> Prompt:
The complete listing goes into the output exactly, without its pictures.

>>>>>

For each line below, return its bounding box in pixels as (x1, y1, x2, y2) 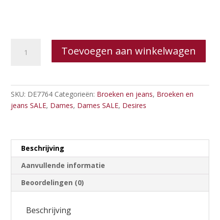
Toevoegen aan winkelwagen (61, 44, 196, 58)
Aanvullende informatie (21, 161, 106, 170)
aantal (10, 84, 30, 94)
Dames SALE (77, 101, 119, 110)
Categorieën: (55, 89, 97, 99)
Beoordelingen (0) (21, 178, 84, 188)
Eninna (10, 73, 32, 83)
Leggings (10, 62, 39, 72)

<<<<<

> Answer section:
For each line below, return its bounding box in pixels as (x1, y1, x2, y2) 
Toevoegen aan winkelwagen (61, 44, 196, 58)
Aanvullende informatie (21, 161, 106, 170)
aantal (10, 84, 30, 94)
Dames SALE (77, 101, 119, 110)
Categorieën: (55, 89, 97, 99)
Beoordelingen (0) (21, 178, 84, 188)
Eninna (10, 73, 32, 83)
Leggings (10, 62, 39, 72)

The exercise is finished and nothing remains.